# Problem statement
Set down every line from the one with "parameters. These mask" to the end of the entries, both ends included, exactly as it reads and without pictures.

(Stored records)

────────────────────

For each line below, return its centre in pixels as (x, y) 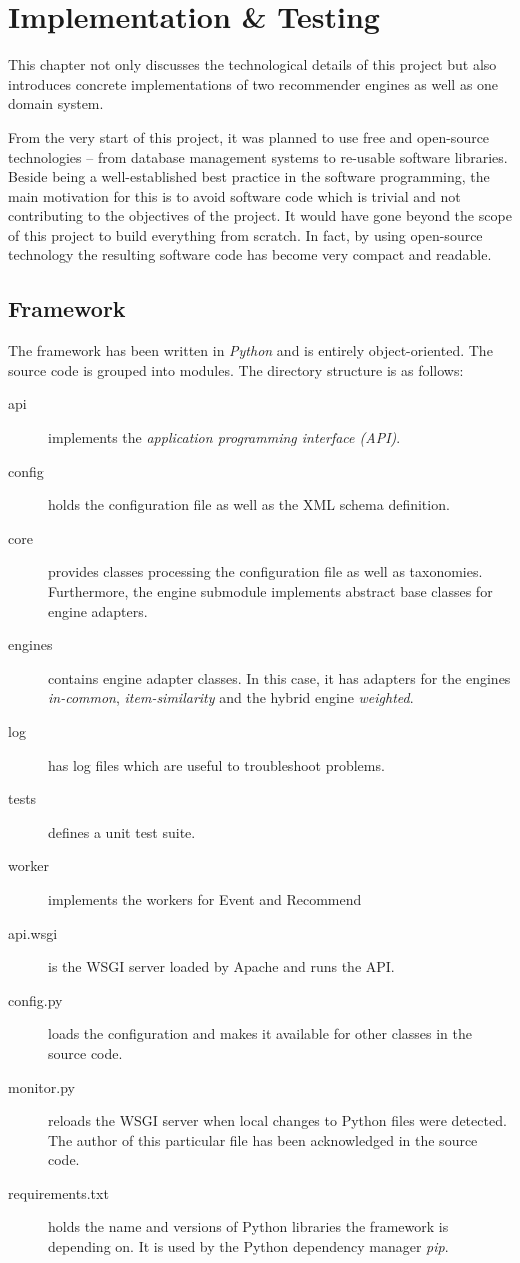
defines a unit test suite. (122, 831)
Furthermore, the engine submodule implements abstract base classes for (270, 591)
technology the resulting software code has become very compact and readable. (250, 254)
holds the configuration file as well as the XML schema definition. (249, 504)
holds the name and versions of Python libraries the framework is (248, 1226)
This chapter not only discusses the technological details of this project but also (252, 64)
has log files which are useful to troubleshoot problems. (216, 764)
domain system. (56, 103)
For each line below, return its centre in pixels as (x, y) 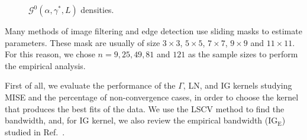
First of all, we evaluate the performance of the (90, 85)
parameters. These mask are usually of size (83, 42)
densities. (97, 9)
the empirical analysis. (45, 65)
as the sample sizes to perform (243, 54)
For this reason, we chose (50, 54)
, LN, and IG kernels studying (237, 85)
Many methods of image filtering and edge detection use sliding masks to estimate (153, 31)
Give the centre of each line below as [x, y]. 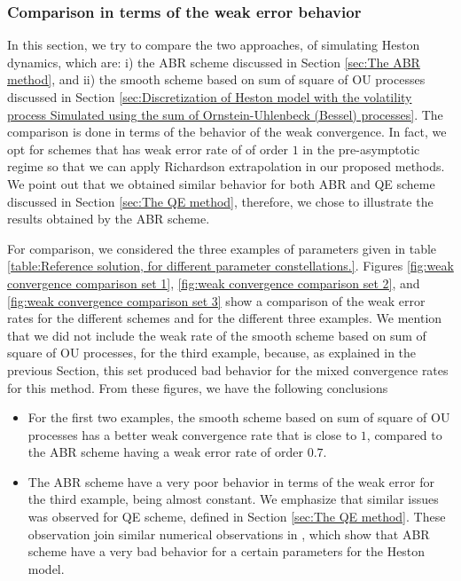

────────────────────

# Written response
parameters. These mask are usually of size (83, 42)
densities. (97, 9)
the empirical analysis. (45, 65)
as the sample sizes to perform (243, 54)
For this reason, we chose (50, 54)
, LN, and IG kernels studying (237, 85)
Many methods of image filtering and edge detection use sliding masks to estimate (153, 31)
Give the centre of each line below as [x, y]. 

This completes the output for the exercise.